[論文レビュー] DrugOOD: Out-of-Distribution (OOD) Dataset Curator and Benchmark for AI-aided Drug Discovery -- A Focus on Affinity Prediction Problems with Noise Annotations
DrugOOD はAI補助創薬のための自動OODデータセットキュレーターとベンチマークを提供し、現実的なノイズ注釈とドメイン分割を考慮した結合親和性予測に焦点を当てる。
AI-aided drug discovery (AIDD) is gaining increasing popularity due to its promise of making the search for new pharmaceuticals quicker, cheaper and more efficient. In spite of its extensive use in many fields, such as ADMET prediction, virtual screening, protein folding and generative chemistry, little has been explored in terms of the out-of-distribution (OOD) learning problem with \emph{noise}, which is inevitable in real world AIDD applications. In this work, we present DrugOOD, a systematic OOD dataset curator and benchmark for AI-aided drug discovery, which comes with an open-source Python package that fully automates the data curation and OOD benchmarking processes. We focus on one of the most crucial problems in AIDD: drug target binding affinity prediction, which involves both macromolecule (protein target) and small-molecule (drug compound). In contrast to only providing fixed datasets, DrugOOD offers automated dataset curator with user-friendly customization scripts, rich domain annotations aligned with biochemistry knowledge, realistic noise annotations and rigorous benchmarking of state-of-the-art OOD algorithms. Since the molecular data is often modeled as irregular graphs using graph neural network (GNN) backbones, DrugOOD also serves as a valuable testbed for \emph{graph OOD learning} problems. Extensive empirical studies have shown a significant performance gap between in-distribution and out-of-distribution experiments, which highlights the need to develop better schemes that can allow for OOD generalization under noise for AIDD.
研究の動機と目的
- 分布シフトとラベルノイズ下でAI補助創薬(AIDD)の堅牢な一般化を動機づける。
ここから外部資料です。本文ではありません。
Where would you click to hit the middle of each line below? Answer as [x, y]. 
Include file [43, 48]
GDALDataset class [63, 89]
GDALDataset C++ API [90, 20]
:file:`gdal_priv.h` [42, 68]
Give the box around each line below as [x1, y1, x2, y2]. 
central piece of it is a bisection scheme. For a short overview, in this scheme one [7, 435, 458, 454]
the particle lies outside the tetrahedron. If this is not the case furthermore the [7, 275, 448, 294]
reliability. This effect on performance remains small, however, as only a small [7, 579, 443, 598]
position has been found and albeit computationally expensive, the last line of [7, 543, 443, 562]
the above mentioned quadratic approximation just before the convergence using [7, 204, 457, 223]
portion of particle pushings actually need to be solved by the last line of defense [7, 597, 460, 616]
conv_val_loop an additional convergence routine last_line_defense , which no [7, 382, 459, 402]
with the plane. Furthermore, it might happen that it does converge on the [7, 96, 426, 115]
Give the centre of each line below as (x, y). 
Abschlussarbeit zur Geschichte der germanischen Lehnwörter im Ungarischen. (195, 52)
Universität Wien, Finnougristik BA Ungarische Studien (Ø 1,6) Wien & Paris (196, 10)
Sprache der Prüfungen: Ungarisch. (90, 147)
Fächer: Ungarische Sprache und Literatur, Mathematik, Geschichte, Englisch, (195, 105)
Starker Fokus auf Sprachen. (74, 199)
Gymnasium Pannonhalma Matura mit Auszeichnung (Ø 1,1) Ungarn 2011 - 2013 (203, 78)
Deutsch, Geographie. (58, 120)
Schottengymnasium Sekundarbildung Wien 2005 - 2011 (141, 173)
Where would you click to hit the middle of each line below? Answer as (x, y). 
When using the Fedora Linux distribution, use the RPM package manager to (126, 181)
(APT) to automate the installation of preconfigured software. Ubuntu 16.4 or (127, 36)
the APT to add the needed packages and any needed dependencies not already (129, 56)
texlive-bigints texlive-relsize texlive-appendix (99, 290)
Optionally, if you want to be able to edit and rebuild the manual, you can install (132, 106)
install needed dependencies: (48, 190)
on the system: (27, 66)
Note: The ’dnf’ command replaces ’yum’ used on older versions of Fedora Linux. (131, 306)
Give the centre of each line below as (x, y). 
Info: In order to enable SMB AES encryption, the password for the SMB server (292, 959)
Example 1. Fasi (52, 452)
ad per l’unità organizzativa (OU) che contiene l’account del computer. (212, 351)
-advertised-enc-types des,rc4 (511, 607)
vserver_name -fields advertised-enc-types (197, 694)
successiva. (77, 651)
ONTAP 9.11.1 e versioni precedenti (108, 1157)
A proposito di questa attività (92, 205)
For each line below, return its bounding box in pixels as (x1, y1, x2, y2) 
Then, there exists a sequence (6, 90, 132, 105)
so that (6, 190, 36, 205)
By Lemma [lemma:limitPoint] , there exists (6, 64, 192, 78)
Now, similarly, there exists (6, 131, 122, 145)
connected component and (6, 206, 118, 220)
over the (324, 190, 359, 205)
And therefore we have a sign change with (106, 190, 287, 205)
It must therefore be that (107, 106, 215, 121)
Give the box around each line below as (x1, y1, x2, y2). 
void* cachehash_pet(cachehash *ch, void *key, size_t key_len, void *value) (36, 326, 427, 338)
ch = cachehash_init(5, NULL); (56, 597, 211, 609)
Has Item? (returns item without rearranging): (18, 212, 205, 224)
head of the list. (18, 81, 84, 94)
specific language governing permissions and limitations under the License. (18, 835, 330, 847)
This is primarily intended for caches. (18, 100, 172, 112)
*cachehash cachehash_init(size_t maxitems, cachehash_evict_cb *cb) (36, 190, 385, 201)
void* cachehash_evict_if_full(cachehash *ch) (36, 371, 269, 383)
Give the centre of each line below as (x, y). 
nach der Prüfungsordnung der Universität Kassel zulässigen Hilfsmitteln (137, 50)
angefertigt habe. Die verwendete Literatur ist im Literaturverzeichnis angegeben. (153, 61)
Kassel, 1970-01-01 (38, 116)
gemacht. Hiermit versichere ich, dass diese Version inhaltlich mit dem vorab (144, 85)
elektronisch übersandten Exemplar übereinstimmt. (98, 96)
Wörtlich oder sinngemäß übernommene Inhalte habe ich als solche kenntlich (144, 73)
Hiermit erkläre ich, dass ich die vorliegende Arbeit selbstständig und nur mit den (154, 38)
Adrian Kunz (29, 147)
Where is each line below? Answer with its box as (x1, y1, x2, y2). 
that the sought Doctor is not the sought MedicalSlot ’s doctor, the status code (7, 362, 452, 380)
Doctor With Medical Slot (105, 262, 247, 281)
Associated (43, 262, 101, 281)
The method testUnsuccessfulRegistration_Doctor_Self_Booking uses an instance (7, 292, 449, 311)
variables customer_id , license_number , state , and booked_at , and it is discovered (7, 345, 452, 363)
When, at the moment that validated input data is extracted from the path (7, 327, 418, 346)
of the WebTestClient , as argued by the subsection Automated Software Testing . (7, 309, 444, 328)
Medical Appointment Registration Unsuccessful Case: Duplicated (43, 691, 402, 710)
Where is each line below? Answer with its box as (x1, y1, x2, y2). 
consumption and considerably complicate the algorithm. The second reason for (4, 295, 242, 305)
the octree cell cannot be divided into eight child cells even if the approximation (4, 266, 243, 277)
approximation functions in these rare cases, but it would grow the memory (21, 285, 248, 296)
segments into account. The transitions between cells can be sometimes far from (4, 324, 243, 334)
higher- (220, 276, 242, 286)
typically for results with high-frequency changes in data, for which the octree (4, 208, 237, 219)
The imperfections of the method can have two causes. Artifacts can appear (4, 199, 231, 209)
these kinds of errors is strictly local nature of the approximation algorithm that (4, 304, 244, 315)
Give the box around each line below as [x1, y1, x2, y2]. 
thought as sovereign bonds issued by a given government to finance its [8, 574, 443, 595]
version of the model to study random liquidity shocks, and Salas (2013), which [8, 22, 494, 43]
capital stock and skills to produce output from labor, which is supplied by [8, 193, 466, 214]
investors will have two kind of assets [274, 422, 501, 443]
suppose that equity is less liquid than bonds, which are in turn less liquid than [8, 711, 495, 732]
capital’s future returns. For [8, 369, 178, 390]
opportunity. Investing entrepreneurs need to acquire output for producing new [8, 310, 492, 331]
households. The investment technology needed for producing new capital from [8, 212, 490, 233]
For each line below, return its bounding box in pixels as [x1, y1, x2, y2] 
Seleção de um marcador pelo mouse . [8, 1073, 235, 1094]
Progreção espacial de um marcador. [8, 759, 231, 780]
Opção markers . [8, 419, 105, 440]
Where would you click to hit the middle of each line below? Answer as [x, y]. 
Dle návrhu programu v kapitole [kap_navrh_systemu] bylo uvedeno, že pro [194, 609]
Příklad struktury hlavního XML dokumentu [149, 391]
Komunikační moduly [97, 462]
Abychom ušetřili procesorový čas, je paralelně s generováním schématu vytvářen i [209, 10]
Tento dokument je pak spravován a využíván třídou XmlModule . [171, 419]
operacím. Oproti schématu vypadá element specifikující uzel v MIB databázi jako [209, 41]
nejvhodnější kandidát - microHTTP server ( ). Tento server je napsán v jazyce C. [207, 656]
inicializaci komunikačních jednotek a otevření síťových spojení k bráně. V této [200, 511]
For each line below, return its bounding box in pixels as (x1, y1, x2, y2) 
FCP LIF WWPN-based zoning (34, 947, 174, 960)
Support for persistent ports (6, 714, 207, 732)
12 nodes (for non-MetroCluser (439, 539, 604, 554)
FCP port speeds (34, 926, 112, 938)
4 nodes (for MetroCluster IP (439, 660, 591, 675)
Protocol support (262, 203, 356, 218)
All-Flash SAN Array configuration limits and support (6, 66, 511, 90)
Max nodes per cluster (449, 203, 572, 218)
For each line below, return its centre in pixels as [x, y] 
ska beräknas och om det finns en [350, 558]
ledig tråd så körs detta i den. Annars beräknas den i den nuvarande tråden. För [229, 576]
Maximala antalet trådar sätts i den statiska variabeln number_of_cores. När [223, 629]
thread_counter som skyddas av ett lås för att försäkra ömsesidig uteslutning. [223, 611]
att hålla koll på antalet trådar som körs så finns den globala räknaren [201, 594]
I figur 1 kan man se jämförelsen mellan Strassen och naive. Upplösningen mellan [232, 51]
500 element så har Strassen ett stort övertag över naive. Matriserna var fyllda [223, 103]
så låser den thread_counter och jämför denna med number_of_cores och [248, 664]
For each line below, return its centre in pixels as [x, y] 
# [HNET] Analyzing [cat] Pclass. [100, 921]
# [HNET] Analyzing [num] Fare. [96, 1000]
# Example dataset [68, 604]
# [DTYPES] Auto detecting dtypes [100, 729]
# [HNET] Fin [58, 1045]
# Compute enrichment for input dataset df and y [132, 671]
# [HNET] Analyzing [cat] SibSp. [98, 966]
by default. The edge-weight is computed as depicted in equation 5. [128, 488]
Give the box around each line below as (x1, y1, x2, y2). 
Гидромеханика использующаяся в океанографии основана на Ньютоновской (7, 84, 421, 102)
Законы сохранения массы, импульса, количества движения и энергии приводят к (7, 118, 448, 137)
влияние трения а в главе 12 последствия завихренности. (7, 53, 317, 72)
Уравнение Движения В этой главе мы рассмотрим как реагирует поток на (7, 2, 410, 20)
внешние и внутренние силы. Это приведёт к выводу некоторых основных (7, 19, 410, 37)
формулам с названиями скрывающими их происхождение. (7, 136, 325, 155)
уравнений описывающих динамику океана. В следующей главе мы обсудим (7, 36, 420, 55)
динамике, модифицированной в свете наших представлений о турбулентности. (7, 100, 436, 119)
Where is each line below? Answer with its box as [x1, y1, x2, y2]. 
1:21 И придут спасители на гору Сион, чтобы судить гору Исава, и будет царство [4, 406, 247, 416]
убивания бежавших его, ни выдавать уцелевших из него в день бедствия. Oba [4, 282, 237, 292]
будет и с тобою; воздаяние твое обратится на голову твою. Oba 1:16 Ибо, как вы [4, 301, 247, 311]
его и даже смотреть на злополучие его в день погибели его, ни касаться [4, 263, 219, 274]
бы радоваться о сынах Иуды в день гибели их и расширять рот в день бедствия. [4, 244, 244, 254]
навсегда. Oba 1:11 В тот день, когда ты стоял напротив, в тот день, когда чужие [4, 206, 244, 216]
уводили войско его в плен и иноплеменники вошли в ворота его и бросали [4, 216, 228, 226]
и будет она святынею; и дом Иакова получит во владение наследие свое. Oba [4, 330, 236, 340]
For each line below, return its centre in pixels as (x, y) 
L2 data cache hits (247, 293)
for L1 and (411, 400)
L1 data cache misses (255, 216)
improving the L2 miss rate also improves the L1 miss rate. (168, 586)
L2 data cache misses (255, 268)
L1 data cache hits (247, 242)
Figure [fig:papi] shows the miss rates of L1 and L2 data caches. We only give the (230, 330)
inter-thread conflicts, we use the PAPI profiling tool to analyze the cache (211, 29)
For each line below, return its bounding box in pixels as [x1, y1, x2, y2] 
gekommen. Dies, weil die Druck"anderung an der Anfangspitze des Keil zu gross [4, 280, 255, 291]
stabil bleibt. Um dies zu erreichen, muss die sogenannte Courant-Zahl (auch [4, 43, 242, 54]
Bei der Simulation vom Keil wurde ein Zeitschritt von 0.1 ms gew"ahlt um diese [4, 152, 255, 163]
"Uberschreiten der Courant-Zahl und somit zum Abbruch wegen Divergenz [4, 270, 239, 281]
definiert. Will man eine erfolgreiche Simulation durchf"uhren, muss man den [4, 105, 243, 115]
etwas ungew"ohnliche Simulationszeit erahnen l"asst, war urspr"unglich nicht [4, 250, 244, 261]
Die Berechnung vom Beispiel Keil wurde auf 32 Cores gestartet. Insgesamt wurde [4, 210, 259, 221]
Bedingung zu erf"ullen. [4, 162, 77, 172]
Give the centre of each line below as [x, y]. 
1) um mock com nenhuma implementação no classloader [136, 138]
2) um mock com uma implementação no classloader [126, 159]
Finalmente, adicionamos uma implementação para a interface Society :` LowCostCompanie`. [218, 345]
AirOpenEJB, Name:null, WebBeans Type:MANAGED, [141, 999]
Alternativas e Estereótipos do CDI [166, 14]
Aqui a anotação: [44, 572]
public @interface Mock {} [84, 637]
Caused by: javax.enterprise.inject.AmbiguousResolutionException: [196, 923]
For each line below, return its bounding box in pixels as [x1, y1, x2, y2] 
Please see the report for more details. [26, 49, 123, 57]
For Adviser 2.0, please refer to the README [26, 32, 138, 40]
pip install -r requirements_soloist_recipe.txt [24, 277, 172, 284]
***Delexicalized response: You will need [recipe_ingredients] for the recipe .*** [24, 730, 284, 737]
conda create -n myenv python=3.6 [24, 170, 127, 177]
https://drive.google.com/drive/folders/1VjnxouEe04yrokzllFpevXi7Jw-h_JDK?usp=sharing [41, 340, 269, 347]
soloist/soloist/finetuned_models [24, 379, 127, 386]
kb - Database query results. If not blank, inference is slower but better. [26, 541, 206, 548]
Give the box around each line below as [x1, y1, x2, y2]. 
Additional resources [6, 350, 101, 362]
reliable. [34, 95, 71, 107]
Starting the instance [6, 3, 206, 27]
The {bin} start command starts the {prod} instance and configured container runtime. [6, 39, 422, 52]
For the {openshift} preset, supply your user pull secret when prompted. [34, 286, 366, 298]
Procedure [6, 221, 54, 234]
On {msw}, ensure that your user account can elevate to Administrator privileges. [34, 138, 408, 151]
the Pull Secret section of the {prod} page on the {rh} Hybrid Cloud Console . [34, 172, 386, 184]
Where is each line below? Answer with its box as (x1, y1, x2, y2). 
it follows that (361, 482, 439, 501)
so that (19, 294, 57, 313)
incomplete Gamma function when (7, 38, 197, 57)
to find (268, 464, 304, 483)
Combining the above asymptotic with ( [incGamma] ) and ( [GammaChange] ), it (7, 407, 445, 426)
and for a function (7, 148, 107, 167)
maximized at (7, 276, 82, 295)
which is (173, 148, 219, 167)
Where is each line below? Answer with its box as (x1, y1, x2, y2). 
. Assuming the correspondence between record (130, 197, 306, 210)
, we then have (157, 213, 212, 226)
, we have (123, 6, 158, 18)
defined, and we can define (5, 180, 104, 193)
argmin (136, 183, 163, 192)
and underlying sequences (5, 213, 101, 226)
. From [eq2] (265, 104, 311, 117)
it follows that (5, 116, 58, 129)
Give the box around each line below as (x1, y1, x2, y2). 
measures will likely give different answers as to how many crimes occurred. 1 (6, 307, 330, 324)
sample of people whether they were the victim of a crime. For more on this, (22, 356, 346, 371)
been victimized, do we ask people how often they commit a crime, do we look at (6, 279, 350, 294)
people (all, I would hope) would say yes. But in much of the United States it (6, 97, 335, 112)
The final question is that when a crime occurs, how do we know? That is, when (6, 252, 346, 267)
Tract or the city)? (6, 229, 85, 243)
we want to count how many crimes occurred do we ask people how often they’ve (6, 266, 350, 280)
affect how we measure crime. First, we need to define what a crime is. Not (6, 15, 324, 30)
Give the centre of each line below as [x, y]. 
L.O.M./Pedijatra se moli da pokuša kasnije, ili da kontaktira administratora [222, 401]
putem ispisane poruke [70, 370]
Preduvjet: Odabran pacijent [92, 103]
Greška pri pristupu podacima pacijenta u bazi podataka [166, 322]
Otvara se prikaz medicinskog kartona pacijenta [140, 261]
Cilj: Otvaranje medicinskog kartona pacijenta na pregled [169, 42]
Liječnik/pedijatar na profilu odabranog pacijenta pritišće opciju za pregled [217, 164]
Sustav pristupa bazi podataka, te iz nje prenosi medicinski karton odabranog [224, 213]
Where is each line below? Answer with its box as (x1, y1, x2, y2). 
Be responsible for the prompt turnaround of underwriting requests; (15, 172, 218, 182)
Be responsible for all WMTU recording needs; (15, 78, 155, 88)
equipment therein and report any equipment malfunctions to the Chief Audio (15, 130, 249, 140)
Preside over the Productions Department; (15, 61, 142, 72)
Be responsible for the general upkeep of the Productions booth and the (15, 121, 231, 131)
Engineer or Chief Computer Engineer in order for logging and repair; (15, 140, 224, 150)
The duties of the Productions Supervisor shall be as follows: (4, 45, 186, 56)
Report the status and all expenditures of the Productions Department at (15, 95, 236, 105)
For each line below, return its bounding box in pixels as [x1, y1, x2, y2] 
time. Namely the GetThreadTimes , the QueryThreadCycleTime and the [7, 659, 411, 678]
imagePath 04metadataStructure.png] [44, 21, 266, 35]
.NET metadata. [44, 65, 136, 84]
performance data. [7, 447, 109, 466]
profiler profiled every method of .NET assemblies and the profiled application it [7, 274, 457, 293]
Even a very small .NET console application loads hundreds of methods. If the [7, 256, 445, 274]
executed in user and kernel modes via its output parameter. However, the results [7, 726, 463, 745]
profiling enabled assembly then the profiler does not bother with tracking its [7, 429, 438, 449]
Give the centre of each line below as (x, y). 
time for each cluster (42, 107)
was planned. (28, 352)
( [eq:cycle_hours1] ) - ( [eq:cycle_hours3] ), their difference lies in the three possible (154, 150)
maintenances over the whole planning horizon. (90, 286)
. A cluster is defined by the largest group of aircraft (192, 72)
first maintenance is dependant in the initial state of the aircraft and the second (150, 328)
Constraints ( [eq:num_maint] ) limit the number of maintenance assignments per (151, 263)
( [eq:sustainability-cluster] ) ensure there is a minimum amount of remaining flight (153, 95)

- ChEMBLに基づく高度にカスタマイズ可能で再現性のあるOODデータセットキュレーションパイプラインを提供する。
- 現実世界のドメインとノイズレベルを注釈付けしてモデルの現実的な評価を可能にする。
- LBAPとSBAPタスクを跨ぐ96の実現データセットで最先端のOODアルゴリズムをベンチマークする。
提案手法
- 構成可能なノイズとドメイン定義を用いてChEMBLからOODデータセットを構築する自動化データセットキュレーター。
- 生化学知識に整合した豊富なドメイン注釈を用いてターゲット指向および分子指向のドメインを定義。
- コア、リファインド、ジェネラルの三つのノイズレベルを信頼度スコア、値関係、アッセイ特性を介して注釈付け。
- グラフおよびトランスフォーマーベースのバックボーンを用いて六つのSOTAOODアルゴリズムをベンチマークするスキーム。
- リガンドベースの親和性予測(LBAP)と構造ベースの親和性予測(SBAP)の両方をサポート。
- データキュレーション、ローディング、アルゴリズム設定を自動化するオープンソースPythonパッケージの提供。
実験結果
リサーチクエスチョン
- RQ1現実的なノイズ下での分布内設定で訓練されたモデルは、未知ドメインのAIDD親和性予測に一般化できるか。
- RQ2異なるノイズレベル下での分布内ターゲットと分布外ターゲットおよびアッセイ間の性能ギャップはどれくらいか。
- RQ3LBAPおよびSBAPタスクにおいてドメインシフトとノイズラベルに直面したとき、最先端のOODアルゴリズムの有効性はどれくらいか。
- RQ4DrugOODのキュレーション済みデータは、薬剤発見におけるグラフベースのOOD学習の現実的なテストベッドとして機能するか。
主な発見
- 未知ドメインで評価する場合、OOD設定下で未見のドメイン間で評価するのに、_seen domains_と比較して性能が著しく低下する。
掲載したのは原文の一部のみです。